# Worldwide Distribution



## ben_coombs (May 30, 2012)

Hi everyone,I was just interested to find out, just say a huge billion dollar company came to you offering to buy your photograph for world distribution for 1 year with advertising on products, poster, pos, etc how much would you sell the image for?Thank you!


----------



## KmH (May 30, 2012)

I would only sell use licensing, not the photograph itself (copyright).

That would depend on what media types would be involved, and how many impression of each - packaging, point-of-sale, print, video, TV, coupons, direct mail, WWW, etc.

Also at issue would be if their usage would be exclusive or non-exclusive. Exclusive use costs quite a bit more than non-exclusive use.

Essentially, one would charge a % of the worldwide total media buy, per year.


----------



## ben_coombs (May 30, 2012)

But approximately what would the average price be for the licensing? 

Thank you for your help!


----------



## ben_coombs (May 30, 2012)

And it would be exclusive.


----------



## KmH (May 30, 2012)

There would not be an average price.

What country are you in, and would you be dealing directly with the corporation, or the advertising agency(s) it uses?


----------



## Bitter Jeweler (May 30, 2012)

$2000


----------



## o hey tyler (May 30, 2012)

Bitter Jeweler said:


> $2000



I was going to say... 

ONE BILLION DOLLARS! 







But yes, OP. It does rely on a variety of factors. There's no "average price" for a usage license.


----------



## ben_coombs (May 30, 2012)

KmH said:
			
		

> There would not be an average price.
> 
> What country are you in, and would you be dealing directly with the corporation, or the advertising agency(s) it uses?

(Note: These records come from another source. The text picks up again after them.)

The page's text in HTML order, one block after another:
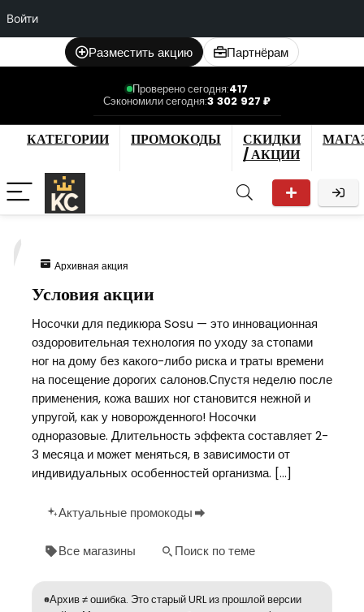
Войти
Разместить акцию Партнёрам
Проверено сегодня:417
Сэкономили сегодня:3 302 927 ₽
КАТЕГОРИИ ПРОМОКОДЫ
СКИДКИ
/ АКЦИИ
Архивная акция
Условия акции
Носочки для педикюра Sosu — это инновационная
оздоровительная технология по уходу за стопами
ног на дому без какого-либо риска и траты времени
на посещение дорогих салонов.Спустя неделю после
применения, кожа ваших ног становится нежной и
упругой, как у новорожденного! Носочки
одноразовые. Длительность эффекта составляет 2-
3 месяца и может меняться, в зависимости от
индивидуальных особенностей организма. […]
Актуальные промокоды
Все магазины Поиск по теме
Архив ≠ ошибка. Это старый URL из прошлой версии
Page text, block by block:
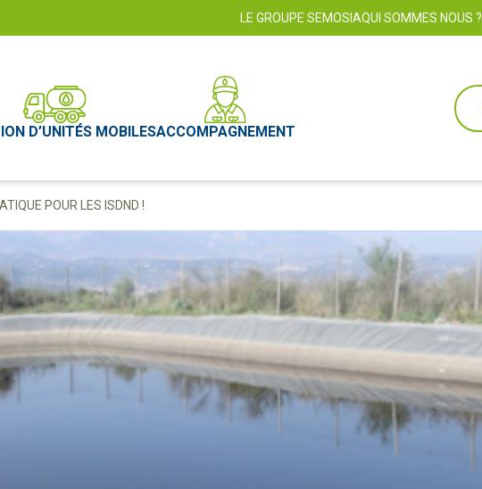
LE GROUPE SEMOSIAQUI SOMMES NOUS ?
D’UNITÉS MOBILESACCOMPAGNEMENT
POUR LES ISDND !
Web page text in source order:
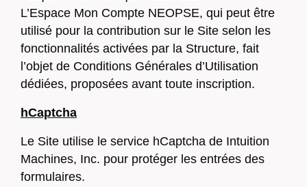
L’Espace Mon Compte NEOPSE, qui peut être
utilisé pour la contribution sur le Site selon les
fonctionnalités activées par la Structure, fait
l’objet de Conditions Générales d’Utilisation
dédiées, proposées avant toute inscription.
hCaptcha
Le Site utilise le service hCaptcha de Intuition
Machines, Inc. pour protéger les entrées des
formulaires.
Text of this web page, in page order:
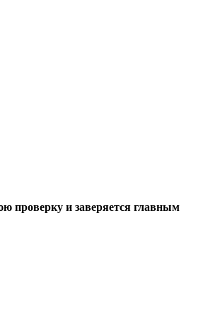
проверку и заверяется главным
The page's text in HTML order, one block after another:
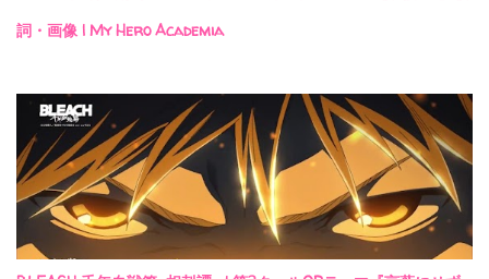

Im based in Australia, dealing with the corporation directly.


----------



## KmH (May 31, 2012)

Hopefully, someone from Australia will chime in.

Good luck.


----------



## Trever1t (May 31, 2012)

Have you sold many or is this your first offer? I'd want a fair price but then again keep it low enough to not make them look elsewhere. Use rights only as mentioned above.


----------



## KmH (May 31, 2012)

If he had sold any in remotely similar circumstances before, he wouldn't need to ask.

When an inexperienced business person does business with a corporation (or experienced business person), the inexperienced business person usually gets some very expensive experience.


----------



## Trever1t (May 31, 2012)

Touche'


----------



## imagemaker46 (Jun 1, 2012)

Ask them what kind of budget are we working with, let them throw out the first number.


----------